JK Sebut Petinggi BUMN Tak Boleh Dihukum Hanya karena Merugi: Kalau Rugi Harus Dihukum, Ini Bahaya

Laporan dari reporter Tribun Newscom Ashri Fadila

TRIBUNNEWS.COM, JAKARTA – Mantan Wakil Presiden Republik Indonesia (RI) Jusuf Kala, mantan General Manager Pertamina Karen Agustian mengaku resah dengan alasan di balik tudingan tersebut.

Aib itu diungkapkan JK saat bersaksi di Pengadilan Kriminal Jakarta Pusat, Kamis (1/5/2024) dalam kasus korupsi pengadaan proyek LNG.

“Karena pembicara ini telah dituduh di sini, tahu?” tanya Hakim JK.

“Saya bingung kenapa dituduh. Saya bingung karena dia sedang melakukan tugasnya,” jawab JK.

Diakui JK, tugas Karen sebagai Presiden Eksekutif Pertamina berdasarkan instruksi Presiden dan Wakil Presiden, khususnya Keputusan Presiden Nomor 5 Tahun 2006.

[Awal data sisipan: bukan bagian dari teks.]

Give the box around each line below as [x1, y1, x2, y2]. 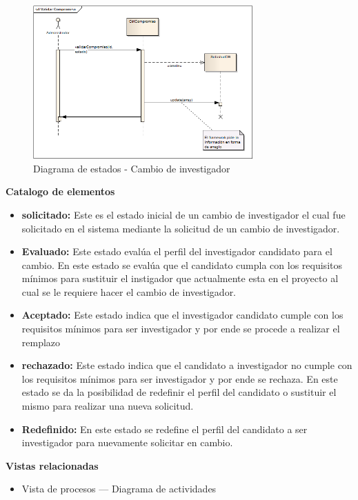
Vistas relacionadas [6, 458, 99, 472]
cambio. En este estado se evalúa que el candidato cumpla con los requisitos [21, 257, 342, 272]
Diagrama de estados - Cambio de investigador [33, 161, 230, 175]
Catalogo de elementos [6, 184, 115, 199]
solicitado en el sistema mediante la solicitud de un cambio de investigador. [21, 221, 340, 235]
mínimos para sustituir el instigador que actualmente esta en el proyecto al [21, 271, 339, 286]
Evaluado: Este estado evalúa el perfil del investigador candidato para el [21, 244, 332, 259]
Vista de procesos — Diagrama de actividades [21, 481, 217, 496]
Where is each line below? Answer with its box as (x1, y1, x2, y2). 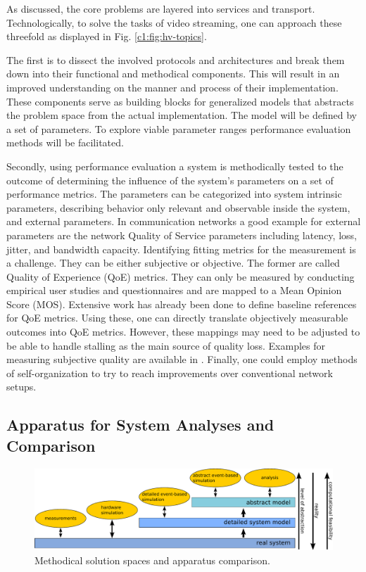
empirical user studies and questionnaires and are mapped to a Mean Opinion (6, 283, 342, 298)
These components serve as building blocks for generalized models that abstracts (6, 94, 354, 108)
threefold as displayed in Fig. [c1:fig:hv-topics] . (6, 29, 207, 44)
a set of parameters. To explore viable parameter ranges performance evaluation (6, 121, 351, 136)
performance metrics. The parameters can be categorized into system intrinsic (6, 186, 342, 201)
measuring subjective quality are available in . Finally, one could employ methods (6, 352, 358, 367)
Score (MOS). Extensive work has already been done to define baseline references (6, 296, 357, 311)
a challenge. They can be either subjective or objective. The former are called (6, 255, 340, 270)
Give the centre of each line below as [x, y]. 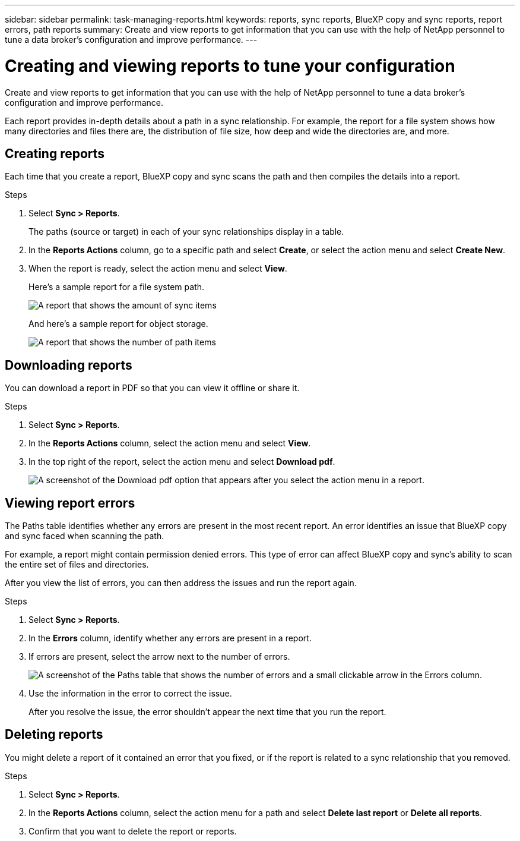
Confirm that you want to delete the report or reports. [133, 831]
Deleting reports [54, 735]
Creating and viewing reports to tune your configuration [230, 66]
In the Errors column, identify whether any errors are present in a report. [170, 638]
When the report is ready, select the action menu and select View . [158, 269]
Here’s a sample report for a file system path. [117, 287]
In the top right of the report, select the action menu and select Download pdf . [182, 462]
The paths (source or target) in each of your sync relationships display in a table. [186, 232]
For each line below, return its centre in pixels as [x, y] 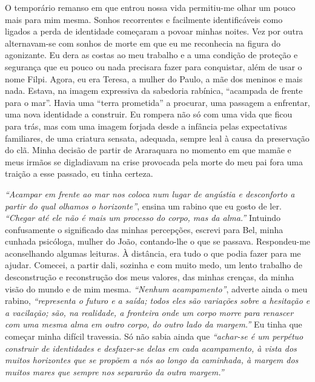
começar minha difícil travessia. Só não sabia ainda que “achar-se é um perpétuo [154, 336]
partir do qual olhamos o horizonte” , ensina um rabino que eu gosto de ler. [143, 206]
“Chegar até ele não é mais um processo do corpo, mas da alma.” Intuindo [143, 218]
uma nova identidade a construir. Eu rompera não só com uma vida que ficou [149, 114]
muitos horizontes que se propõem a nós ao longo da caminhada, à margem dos [152, 360]
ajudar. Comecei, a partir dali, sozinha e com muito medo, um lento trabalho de [154, 265]
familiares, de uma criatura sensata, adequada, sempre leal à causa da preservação [157, 138]
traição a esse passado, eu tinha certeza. [79, 173]
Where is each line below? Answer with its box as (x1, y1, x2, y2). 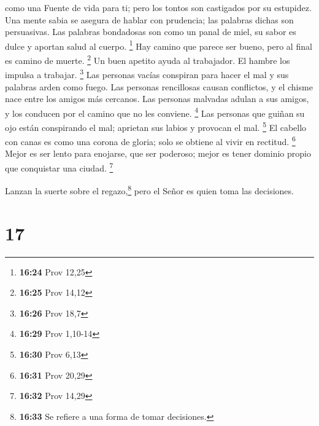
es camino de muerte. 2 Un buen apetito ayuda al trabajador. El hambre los (5, 52, 290, 66)
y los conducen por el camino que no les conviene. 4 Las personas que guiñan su (5, 105, 305, 119)
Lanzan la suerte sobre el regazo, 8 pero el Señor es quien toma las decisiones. (5, 183, 294, 197)
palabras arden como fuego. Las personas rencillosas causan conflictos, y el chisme (5, 80, 313, 93)
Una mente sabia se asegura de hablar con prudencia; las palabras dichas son (5, 13, 294, 26)
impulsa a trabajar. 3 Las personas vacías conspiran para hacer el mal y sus (5, 66, 289, 81)
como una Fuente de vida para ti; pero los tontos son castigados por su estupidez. (5, 1, 312, 14)
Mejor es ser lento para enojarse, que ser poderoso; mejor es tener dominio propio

Arahannya adalah mencapai cadangan energi negara sebesar 30 persen.

“Itulah yang kucari. Ada tips?” tanya Hakim JK.

“Mari kita capai minimal 30 persen. Saya ikut membicarakan masalah ini karena saat itu saya masih di pemerintahan,” jawab JK.

Menurut JK, tidak boleh ada bos perusahaan BUMN yang dihukum hanya karena meninggal dunia.

Sebab keuntungan dan kerugian merupakan akibat dari kebijakan dan praktik bisnis yang dibuat.

“Kalau semua perusahaan pailit dihukum, harusnya seluruh BUMN Karya dihukum, ini buruk,” kata J.K.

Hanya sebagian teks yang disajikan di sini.